[Records from a data source]
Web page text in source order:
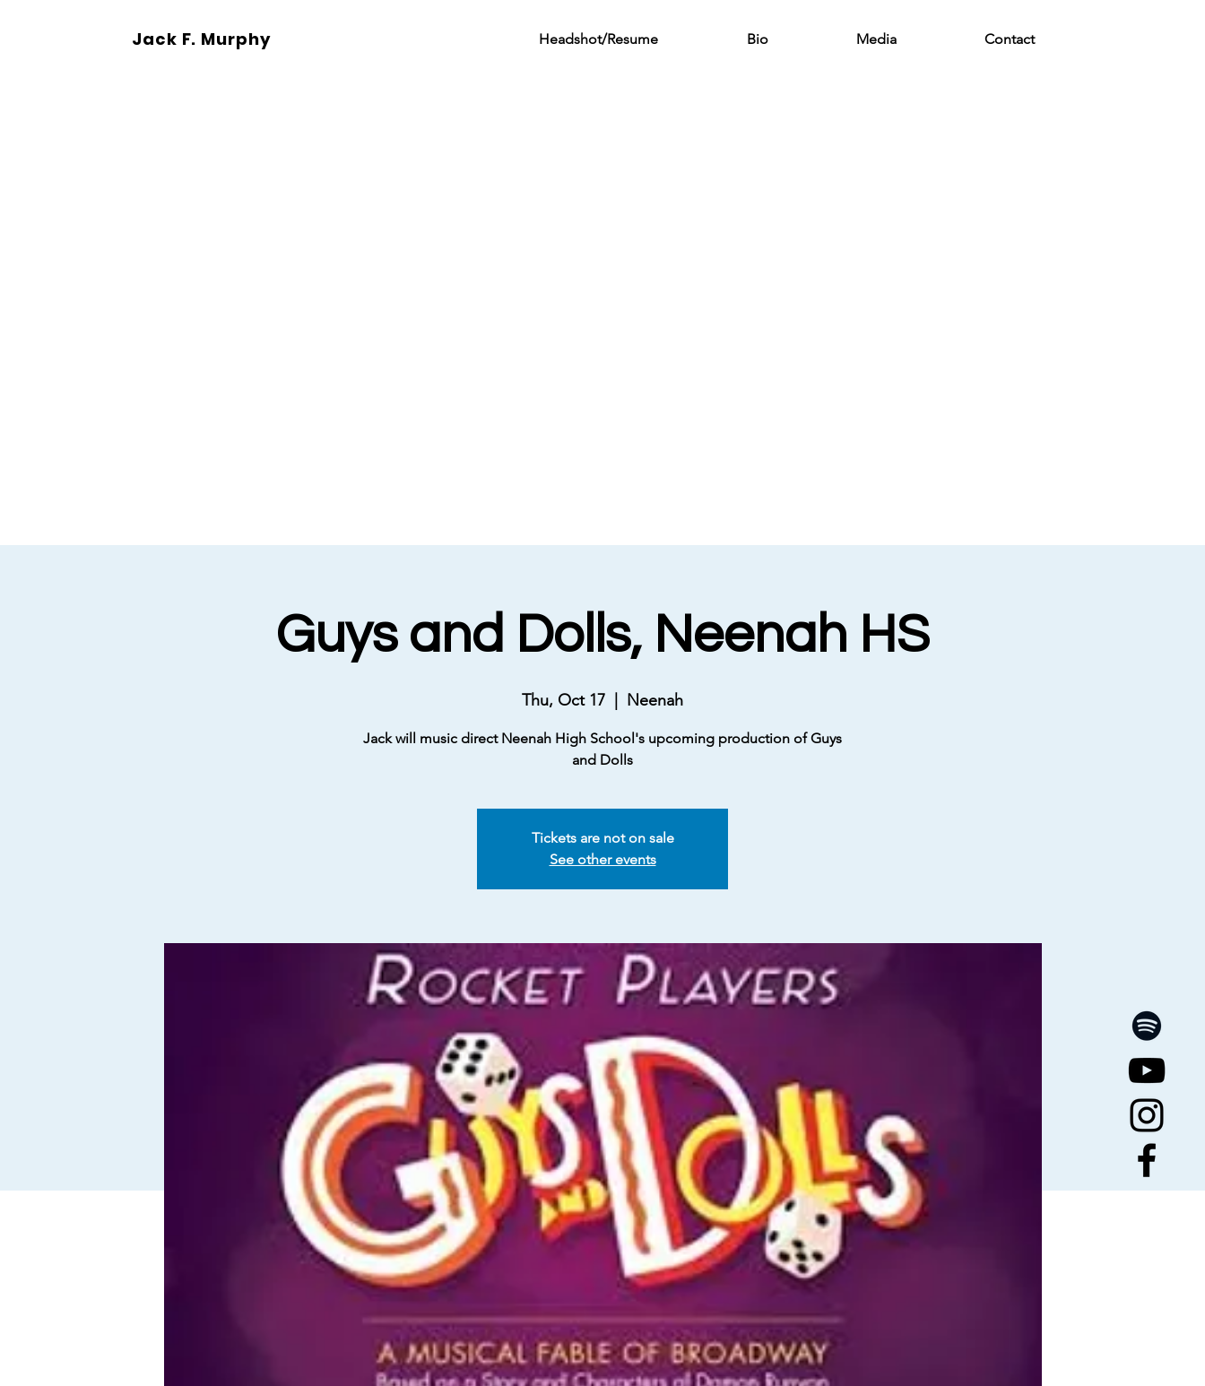
Jack F. Murphy Headshot/Resume Bio Media Contact
Guys and Dolls, Neenah HS
Thu, Oct 17 Neenah
Jack will music direct Neenah High School's upcoming production of Guys
and Dolls
Tickets are not on sale
See other events
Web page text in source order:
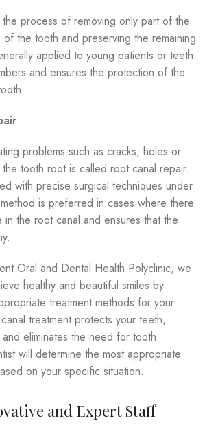
the process of removing only part of the
the tooth and preserving the remaining
applied to young patients or teeth
and ensures the protection of the
problems such as cracks, holes or
tooth root is called root canal repair.
with precise surgical techniques under
is preferred in cases where there
in the root canal and ensures that the
Oral and Dental Health Polyclinic, we
healthy and beautiful smiles by
treatment methods for your
treatment protects your teeth,
eliminates the need for tooth
will determine the most appropriate
on your specific situation.
and Expert Staff
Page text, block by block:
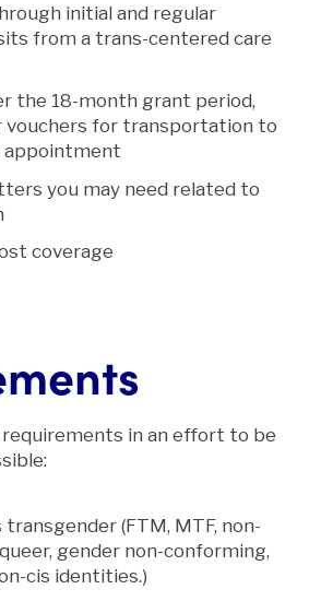
initial and regular
from a trans-centered care
the 18-month grant period,
vouchers for transportation to
appointment
you may need related to
coverage
requirements in an effort to be
(FTM, MTF, non-
gender non-conforming,
cis identities.)
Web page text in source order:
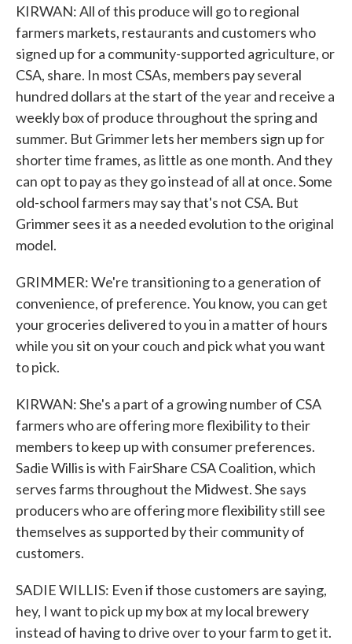
KIRWAN: All of this produce will go to regional
farmers markets, restaurants and customers who
signed up for a community-supported agriculture, or
CSA, share. In most CSAs, members pay several
hundred dollars at the start of the year and receive a
weekly box of produce throughout the spring and
summer. But Grimmer lets her members sign up for
shorter time frames, as little as one month. And they
can opt to pay as they go instead of all at once. Some
old-school farmers may say that's not CSA. But
Grimmer sees it as a needed evolution to the original
model.
GRIMMER: We're transitioning to a generation of
convenience, of preference. You know, you can get
your groceries delivered to you in a matter of hours
while you sit on your couch and pick what you want
to pick.
KIRWAN: She's a part of a growing number of CSA
farmers who are offering more flexibility to their
members to keep up with consumer preferences.
Sadie Willis is with FairShare CSA Coalition, which
serves farms throughout the Midwest. She says
producers who are offering more flexibility still see
themselves as supported by their community of
customers.
SADIE WILLIS: Even if those customers are saying,
hey, I want to pick up my box at my local brewery
instead of having to drive over to your farm to get it.
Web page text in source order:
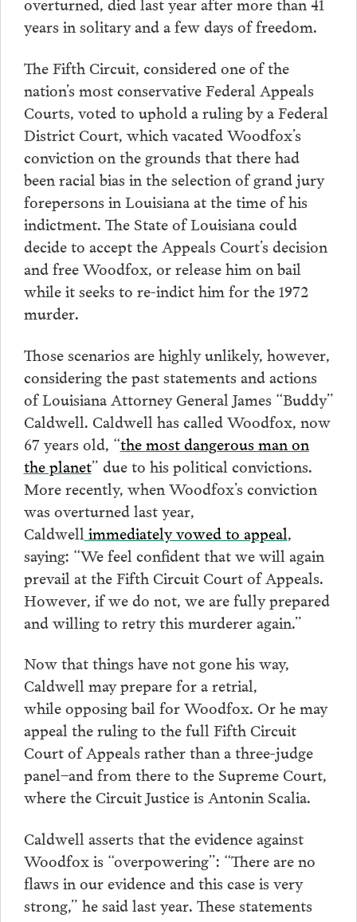
years in solitary and a few days of freedom.
The Fifth Circuit, considered one of the
nation’s most conservative Federal Appeals
Courts, voted to uphold a ruling by a Federal
District Court, which vacated Woodfox’s
conviction on the grounds that there had
been racial bias in the selection of grand jury
forepersons in Louisiana at the time of his
indictment. The State of Louisiana could
decide to accept the Appeals Court’s decision
and free Woodfox, or release him on bail
while it seeks to re-indict him for the 1972
murder.
Those scenarios are highly unlikely, however,
considering the past statements and actions
of Louisiana Attorney General James “Buddy”
Caldwell. Caldwell has called Woodfox, now
67 years old, “the most dangerous man on
the planet” due to his political convictions.
More recently, when Woodfox’s conviction
was overturned last year,
Caldwell immediately vowed to appeal,
saying: “We feel confident that we will again
prevail at the Fifth Circuit Court of Appeals.
However, if we do not, we are fully prepared
and willing to retry this murderer again.”
Now that things have not gone his way,
Caldwell may prepare for a retrial,
while opposing bail for Woodfox. Or he may
appeal the ruling to the full Fifth Circuit
Court of Appeals rather than a three-judge
panel–and from there to the Supreme Court,
where the Circuit Justice is Antonin Scalia.
Caldwell asserts that the evidence against
Woodfox is “overpowering”: “There are no
flaws in our evidence and this case is very
strong,” he said last year. These statements
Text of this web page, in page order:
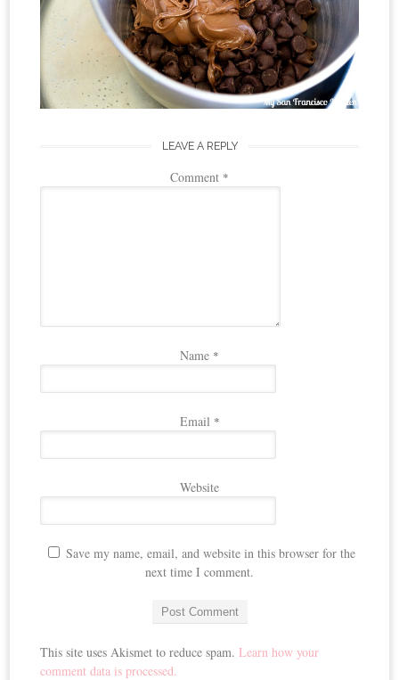
LEAVE A REPLY
Comment *
Name *
Email *
Website
Save my name, email, and website in this browser for the
next time I comment.
This site uses Akismet to reduce spam.Learn how your
comment data is processed.
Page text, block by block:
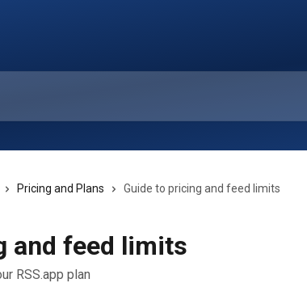
Pricing and Plans Guide to pricing and feed limits
and feed limits
RSS.app plan
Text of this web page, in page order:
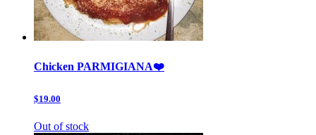
Chicken PARMIGIANA❤️
$19.00
Out of stock
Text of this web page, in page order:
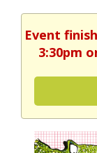
Event
3:30pm
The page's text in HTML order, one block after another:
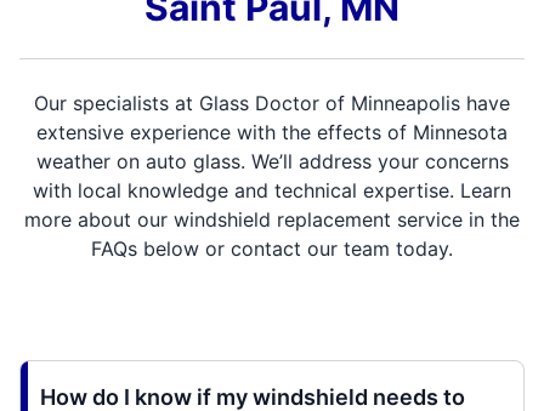
Our specialists at Glass Doctor of Minneapolis have
extensive experience with the effects of Minnesota
weather on auto glass. We’ll address your concerns
with local knowledge and technical expertise. Learn
more about our windshield replacement service in the
FAQs below or contact our team today.
How do I know if my windshield needs to
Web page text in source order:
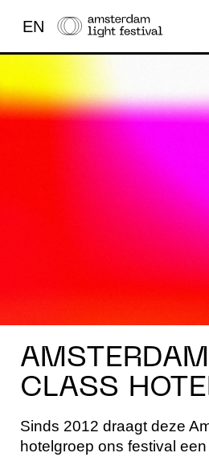
EN
LICHTKUNST
CLASS
Sinds 2012 draagt deze
hotelgroep ons festival
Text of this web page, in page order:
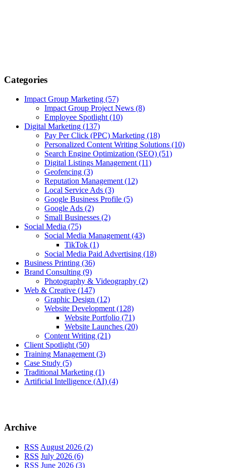
Categories
Impact Group Marketing (57)
Impact Group Project News (8)
Employee Spotlight (10)
Digital Marketing (137)
Pay Per Click (PPC) Marketing (18)
Personalized Content Writing Solutions (10)
Search Engine Optimization (SEO) (51)
Digital Listings Management (11)
Geofencing (3)
Reputation Management (12)
Local Service Ads (3)
Google Business Profile (5)
Google Ads (2)
Small Businesses (2)
Social Media (75)
Social Media Management (43)
TikTok (1)
Social Media Paid Advertising (18)
Business Printing (36)
Brand Consulting (9)
Photography & Videography (2)
Web & Creative (147)
Graphic Design (12)
Website Development (128)
Website Portfolio (71)
Website Launches (20)
Content Writing (21)
Client Spotlight (50)
Training Management (3)
Case Study (5)
Traditional Marketing (1)
Artificial Intelligence (AI) (4)
Archive
RSS August 2026 (2)
RSS July 2026 (6)
RSS June 2026 (3)
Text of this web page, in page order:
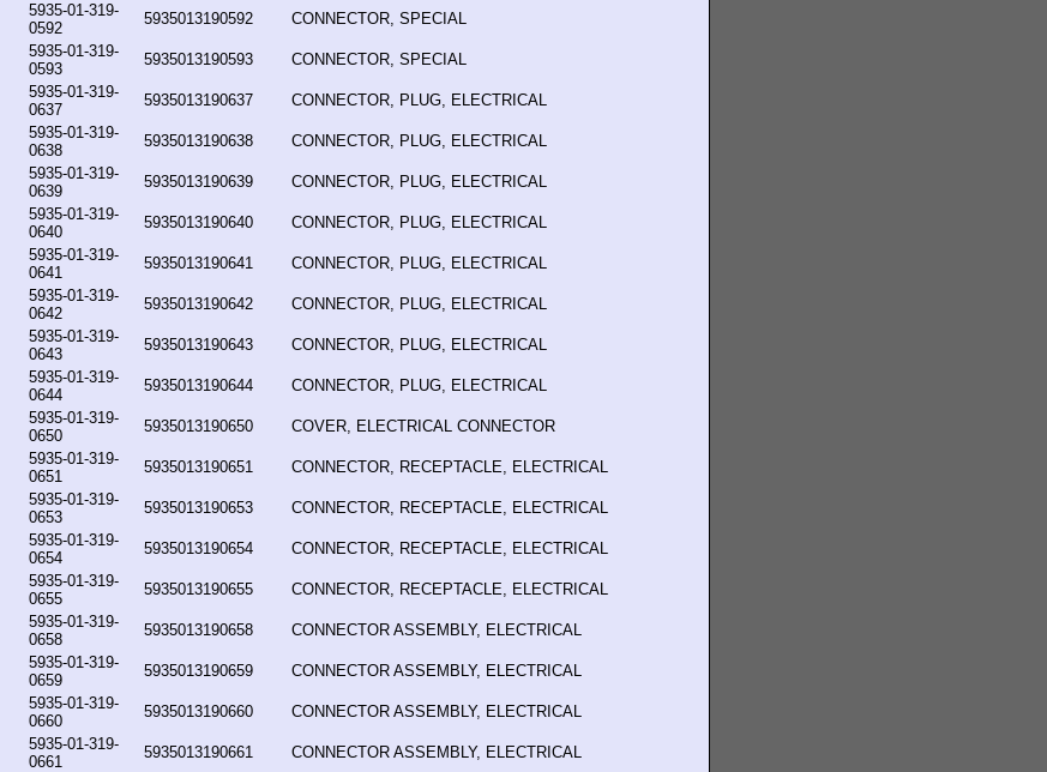
5935-01-319-
0592
5935013190592
CONNECTOR, SPECIAL
5935-01-319-
0593
5935013190593
CONNECTOR, SPECIAL
5935-01-319-
0637
5935013190637
CONNECTOR, PLUG, ELECTRICAL
5935-01-319-
0638
5935013190638
CONNECTOR, PLUG, ELECTRICAL
5935-01-319-
0639
5935013190639
CONNECTOR, PLUG, ELECTRICAL
5935-01-319-
0640
5935013190640
CONNECTOR, PLUG, ELECTRICAL
5935-01-319-
0641
5935013190641
CONNECTOR, PLUG, ELECTRICAL
5935-01-319-
0642
5935013190642
CONNECTOR, PLUG, ELECTRICAL
5935-01-319-
0643
5935013190643
CONNECTOR, PLUG, ELECTRICAL
5935-01-319-
0644
5935013190644
CONNECTOR, PLUG, ELECTRICAL
5935-01-319-
0650
5935013190650
COVER, ELECTRICAL CONNECTOR
5935-01-319-
0651
5935013190651
CONNECTOR, RECEPTACLE, ELECTRICAL
5935-01-319-
0653
5935013190653
CONNECTOR, RECEPTACLE, ELECTRICAL
5935-01-319-
0654
5935013190654
CONNECTOR, RECEPTACLE, ELECTRICAL
5935-01-319-
0655
5935013190655
CONNECTOR, RECEPTACLE, ELECTRICAL
5935-01-319-
0658
5935013190658
CONNECTOR ASSEMBLY, ELECTRICAL
5935-01-319-
0659
5935013190659
CONNECTOR ASSEMBLY, ELECTRICAL
5935-01-319-
0660
5935013190660
CONNECTOR ASSEMBLY, ELECTRICAL
5935-01-319-
0661
5935013190661
CONNECTOR ASSEMBLY, ELECTRICAL
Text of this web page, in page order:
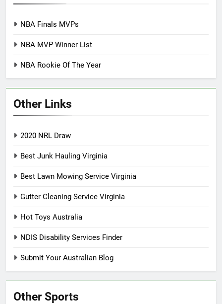
NBA Finals MVPs
NBA MVP Winner List
NBA Rookie Of The Year
Other Links
2020 NRL Draw
Best Junk Hauling Virginia
Best Lawn Mowing Service Virginia
Gutter Cleaning Service Virginia
Hot Toys Australia
NDIS Disability Services Finder
Submit Your Australian Blog
Other Sports

--- What is needed ---
A faithful copy of every record is required, with no pictures included.

--- Solution below ---
Web page text in source order:
Jack F. Murphy Headshot/Resume Bio Media Contact
Guys and Dolls, Neenah HS
Thu, Oct 17 Neenah
Jack will music direct Neenah High School's upcoming production of Guys
and Dolls
Tickets are not on sale
See other events
Web page text in source order:
the process of removing only part of the
the tooth and preserving the remaining
applied to young patients or teeth
and ensures the protection of the
problems such as cracks, holes or
tooth root is called root canal repair.
with precise surgical techniques under
is preferred in cases where there
in the root canal and ensures that the
Oral and Dental Health Polyclinic, we
healthy and beautiful smiles by
treatment methods for your
treatment protects your teeth,
eliminates the need for tooth
will determine the most appropriate
on your specific situation.
and Expert Staff
Page text, block by block:
initial and regular
from a trans-centered care
the 18-month grant period,
vouchers for transportation to
appointment
you may need related to
coverage
requirements in an effort to be
(FTM, MTF, non-
gender non-conforming,
cis identities.)
Web page text in source order:
KIRWAN: All of this produce will go to regional
farmers markets, restaurants and customers who
signed up for a community-supported agriculture, or
CSA, share. In most CSAs, members pay several
hundred dollars at the start of the year and receive a
weekly box of produce throughout the spring and
summer. But Grimmer lets her members sign up for
shorter time frames, as little as one month. And they
can opt to pay as they go instead of all at once. Some
old-school farmers may say that's not CSA. But
Grimmer sees it as a needed evolution to the original
model.
GRIMMER: We're transitioning to a generation of
convenience, of preference. You know, you can get
your groceries delivered to you in a matter of hours
while you sit on your couch and pick what you want
to pick.
KIRWAN: She's a part of a growing number of CSA
farmers who are offering more flexibility to their
members to keep up with consumer preferences.
Sadie Willis is with FairShare CSA Coalition, which
serves farms throughout the Midwest. She says
producers who are offering more flexibility still see
themselves as supported by their community of
customers.
SADIE WILLIS: Even if those customers are saying,
hey, I want to pick up my box at my local brewery
instead of having to drive over to your farm to get it.
Web page text in source order:
years in solitary and a few days of freedom.
The Fifth Circuit, considered one of the
nation’s most conservative Federal Appeals
Courts, voted to uphold a ruling by a Federal
District Court, which vacated Woodfox’s
conviction on the grounds that there had
been racial bias in the selection of grand jury
forepersons in Louisiana at the time of his
indictment. The State of Louisiana could
decide to accept the Appeals Court’s decision
and free Woodfox, or release him on bail
while it seeks to re-indict him for the 1972
murder.
Those scenarios are highly unlikely, however,
considering the past statements and actions
of Louisiana Attorney General James “Buddy”
Caldwell. Caldwell has called Woodfox, now
67 years old, “the most dangerous man on
the planet” due to his political convictions.
More recently, when Woodfox’s conviction
was overturned last year,
Caldwell immediately vowed to appeal,
saying: “We feel confident that we will again
prevail at the Fifth Circuit Court of Appeals.
However, if we do not, we are fully prepared
and willing to retry this murderer again.”
Now that things have not gone his way,
Caldwell may prepare for a retrial,
while opposing bail for Woodfox. Or he may
appeal the ruling to the full Fifth Circuit
Court of Appeals rather than a three-judge
panel–and from there to the Supreme Court,
where the Circuit Justice is Antonin Scalia.
Caldwell asserts that the evidence against
Woodfox is “overpowering”: “There are no
flaws in our evidence and this case is very
strong,” he said last year. These statements
Text of this web page, in page order:
LEAVE A REPLY
Comment *
Name *
Email *
Website
Save my name, email, and website in this browser for the
next time I comment.
This site uses Akismet to reduce spam.Learn how your
comment data is processed.
Page text, block by block:
Pricing and Plans Guide to pricing and feed limits
and feed limits
RSS.app plan
Text of this web page, in page order:
Chicken PARMIGIANA❤️
$19.00
Out of stock
Text of this web page, in page order:
Event
3:30pm
The page's text in HTML order, one block after another:
Our specialists at Glass Doctor of Minneapolis have
extensive experience with the effects of Minnesota
weather on auto glass. We’ll address your concerns
with local knowledge and technical expertise. Learn
more about our windshield replacement service in the
FAQs below or contact our team today.
How do I know if my windshield needs to
Web page text in source order:
EN
LICHTKUNST
CLASS
Sinds 2012 draagt deze
hotelgroep ons festival
Text of this web page, in page order:
Categories
Impact Group Marketing (57)
Impact Group Project News (8)
Employee Spotlight (10)
Digital Marketing (137)
Pay Per Click (PPC) Marketing (18)
Personalized Content Writing Solutions (10)
Search Engine Optimization (SEO) (51)
Digital Listings Management (11)
Geofencing (3)
Reputation Management (12)
Local Service Ads (3)
Google Business Profile (5)
Google Ads (2)
Small Businesses (2)
Social Media (75)
Social Media Management (43)
TikTok (1)
Social Media Paid Advertising (18)
Business Printing (36)
Brand Consulting (9)
Photography & Videography (2)
Web & Creative (147)
Graphic Design (12)
Website Development (128)
Website Portfolio (71)
Website Launches (20)
Content Writing (21)
Client Spotlight (50)
Training Management (3)
Case Study (5)
Traditional Marketing (1)
Artificial Intelligence (AI) (4)
Archive
RSS August 2026 (2)
RSS July 2026 (6)
RSS June 2026 (3)
Text of this web page, in page order:
5935-01-319-
0592
5935013190592
CONNECTOR, SPECIAL
5935-01-319-
0593
5935013190593
CONNECTOR, SPECIAL
5935-01-319-
0637
5935013190637
CONNECTOR, PLUG, ELECTRICAL
5935-01-319-
0638
5935013190638
CONNECTOR, PLUG, ELECTRICAL
5935-01-319-
0639
5935013190639
CONNECTOR, PLUG, ELECTRICAL
5935-01-319-
0640
5935013190640
CONNECTOR, PLUG, ELECTRICAL
5935-01-319-
0641
5935013190641
CONNECTOR, PLUG, ELECTRICAL
5935-01-319-
0642
5935013190642
CONNECTOR, PLUG, ELECTRICAL
5935-01-319-
0643
5935013190643
CONNECTOR, PLUG, ELECTRICAL
5935-01-319-
0644
5935013190644
CONNECTOR, PLUG, ELECTRICAL
5935-01-319-
0650
5935013190650
COVER, ELECTRICAL CONNECTOR
5935-01-319-
0651
5935013190651
CONNECTOR, RECEPTACLE, ELECTRICAL
5935-01-319-
0653
5935013190653
CONNECTOR, RECEPTACLE, ELECTRICAL
5935-01-319-
0654
5935013190654
CONNECTOR, RECEPTACLE, ELECTRICAL
5935-01-319-
0655
5935013190655
CONNECTOR, RECEPTACLE, ELECTRICAL
5935-01-319-
0658
5935013190658
CONNECTOR ASSEMBLY, ELECTRICAL
5935-01-319-
0659
5935013190659
CONNECTOR ASSEMBLY, ELECTRICAL
5935-01-319-
0660
5935013190660
CONNECTOR ASSEMBLY, ELECTRICAL
5935-01-319-
0661
5935013190661
CONNECTOR ASSEMBLY, ELECTRICAL
Text of this web page, in page order:
NBA Finals MVPs
NBA MVP Winner List
NBA Rookie Of The Year
Other Links
2020 NRL Draw
Best Junk Hauling Virginia
Best Lawn Mowing Service Virginia
Gutter Cleaning Service Virginia
Hot Toys Australia
NDIS Disability Services Finder
Submit Your Australian Blog
Other Sports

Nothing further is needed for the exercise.